> [About this task] Which of the lines below hold "Indian"? Please return each one.

┄┄┄┄┄┄┄┄┄┄

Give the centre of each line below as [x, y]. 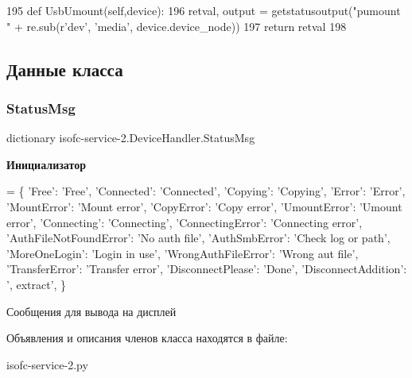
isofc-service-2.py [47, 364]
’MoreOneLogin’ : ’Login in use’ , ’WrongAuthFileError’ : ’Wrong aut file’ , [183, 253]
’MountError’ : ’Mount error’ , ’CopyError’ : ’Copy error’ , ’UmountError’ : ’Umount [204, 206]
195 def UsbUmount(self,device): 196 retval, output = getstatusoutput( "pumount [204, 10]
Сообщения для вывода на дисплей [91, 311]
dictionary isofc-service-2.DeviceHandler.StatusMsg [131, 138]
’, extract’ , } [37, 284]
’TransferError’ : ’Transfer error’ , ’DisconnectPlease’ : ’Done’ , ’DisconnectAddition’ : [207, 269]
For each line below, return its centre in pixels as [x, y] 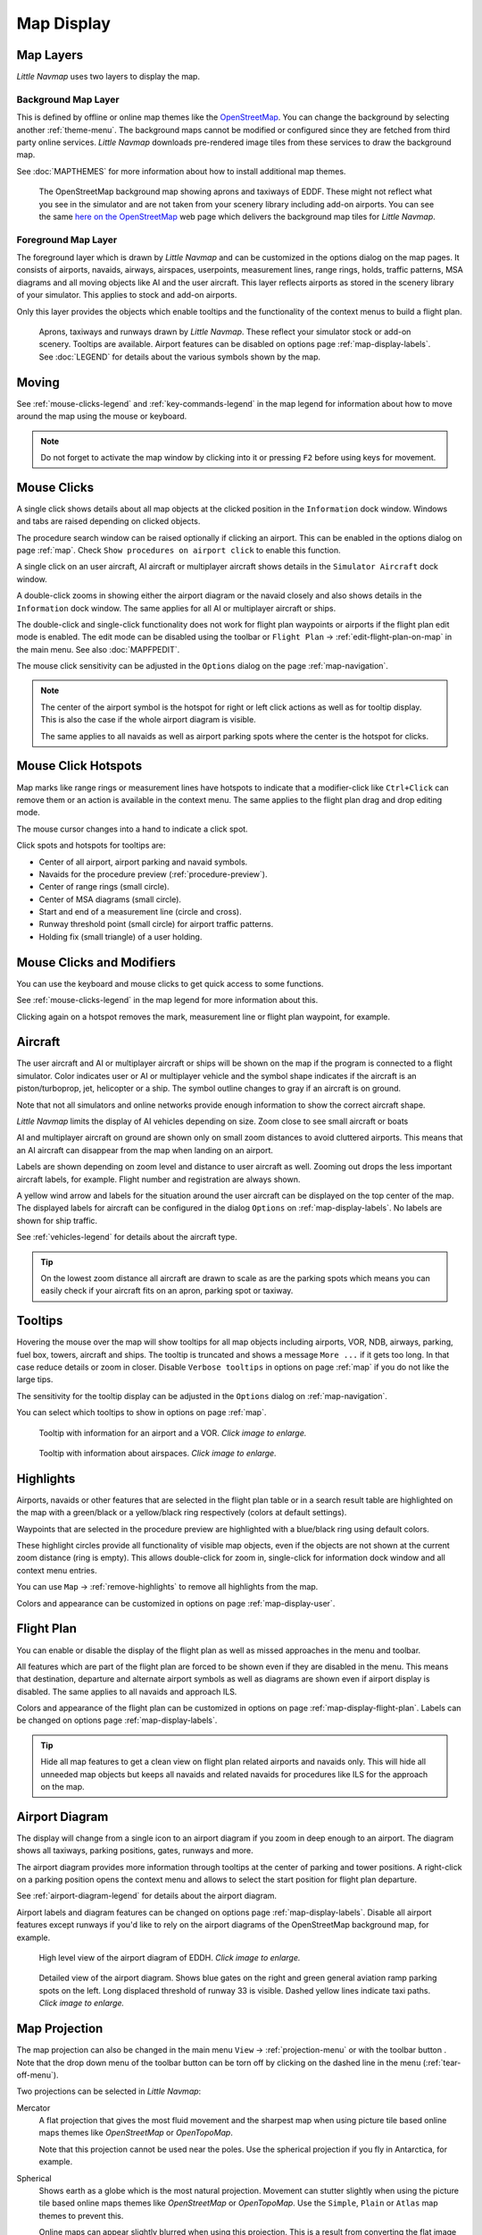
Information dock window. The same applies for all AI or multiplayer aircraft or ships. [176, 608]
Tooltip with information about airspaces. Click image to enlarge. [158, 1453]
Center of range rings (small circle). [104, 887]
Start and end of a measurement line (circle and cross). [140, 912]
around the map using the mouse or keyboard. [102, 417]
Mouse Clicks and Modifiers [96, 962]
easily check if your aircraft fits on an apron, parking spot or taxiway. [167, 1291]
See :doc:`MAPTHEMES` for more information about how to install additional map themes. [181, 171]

┄┄┄┄┄┄┄┄┄┄

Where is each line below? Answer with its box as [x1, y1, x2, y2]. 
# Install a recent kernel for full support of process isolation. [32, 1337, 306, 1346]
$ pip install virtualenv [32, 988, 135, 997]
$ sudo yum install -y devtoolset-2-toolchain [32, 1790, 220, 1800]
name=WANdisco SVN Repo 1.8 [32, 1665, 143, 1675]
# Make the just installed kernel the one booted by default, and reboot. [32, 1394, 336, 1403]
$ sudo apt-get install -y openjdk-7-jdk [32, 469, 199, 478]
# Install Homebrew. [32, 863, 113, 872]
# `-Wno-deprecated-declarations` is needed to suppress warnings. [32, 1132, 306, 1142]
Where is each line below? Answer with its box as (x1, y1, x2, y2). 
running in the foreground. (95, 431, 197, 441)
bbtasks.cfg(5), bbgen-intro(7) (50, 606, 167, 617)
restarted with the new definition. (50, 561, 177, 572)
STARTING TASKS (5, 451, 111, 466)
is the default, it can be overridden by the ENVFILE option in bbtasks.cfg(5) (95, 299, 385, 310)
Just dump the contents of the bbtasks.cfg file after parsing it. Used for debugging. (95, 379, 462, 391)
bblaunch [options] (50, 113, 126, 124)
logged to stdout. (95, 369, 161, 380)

┄┄┄┄┄┄┄┄┄┄

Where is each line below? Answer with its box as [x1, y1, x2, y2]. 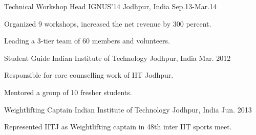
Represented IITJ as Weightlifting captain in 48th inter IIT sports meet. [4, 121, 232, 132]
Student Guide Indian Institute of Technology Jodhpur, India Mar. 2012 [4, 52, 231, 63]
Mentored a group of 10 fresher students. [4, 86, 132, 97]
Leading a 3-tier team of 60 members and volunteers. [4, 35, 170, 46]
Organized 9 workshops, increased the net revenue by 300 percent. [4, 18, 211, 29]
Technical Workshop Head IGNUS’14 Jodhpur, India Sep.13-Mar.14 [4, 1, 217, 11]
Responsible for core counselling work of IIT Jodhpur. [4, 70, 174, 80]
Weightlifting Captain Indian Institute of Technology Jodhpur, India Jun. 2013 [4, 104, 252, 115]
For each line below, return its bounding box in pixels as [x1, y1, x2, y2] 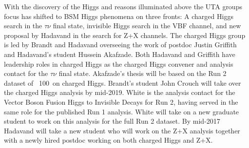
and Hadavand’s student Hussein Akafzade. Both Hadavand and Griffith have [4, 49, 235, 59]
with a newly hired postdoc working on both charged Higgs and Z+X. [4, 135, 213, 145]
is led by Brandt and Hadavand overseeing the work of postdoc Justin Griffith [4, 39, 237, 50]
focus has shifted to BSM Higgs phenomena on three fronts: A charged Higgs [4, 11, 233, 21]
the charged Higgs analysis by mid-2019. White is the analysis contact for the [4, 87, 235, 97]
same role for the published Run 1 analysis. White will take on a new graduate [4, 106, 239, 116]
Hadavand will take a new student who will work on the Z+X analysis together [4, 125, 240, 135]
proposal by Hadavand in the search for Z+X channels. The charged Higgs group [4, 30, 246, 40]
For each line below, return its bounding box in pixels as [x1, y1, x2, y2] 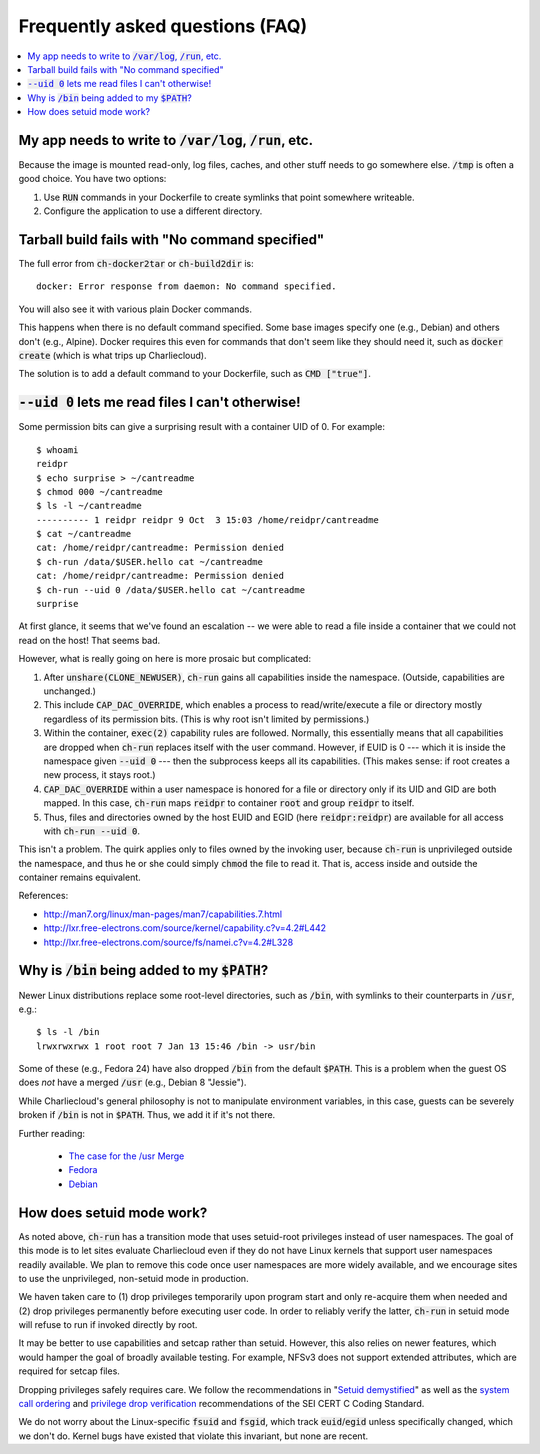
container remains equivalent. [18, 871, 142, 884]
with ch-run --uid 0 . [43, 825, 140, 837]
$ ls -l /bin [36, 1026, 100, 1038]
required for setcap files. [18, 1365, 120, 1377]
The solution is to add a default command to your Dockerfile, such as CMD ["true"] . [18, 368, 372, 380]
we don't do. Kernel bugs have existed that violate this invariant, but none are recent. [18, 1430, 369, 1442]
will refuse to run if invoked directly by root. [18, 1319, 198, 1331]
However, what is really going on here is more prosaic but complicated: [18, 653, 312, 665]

┄┄┄┄┄┄┄┄┄┄

> [Exercise answer]
Student Guide Indian Institute of Technology Jodhpur, India Mar. 2012 [4, 52, 231, 63]
Weightlifting Captain Indian Institute of Technology Jodhpur, India Jun. 2013 [4, 104, 252, 115]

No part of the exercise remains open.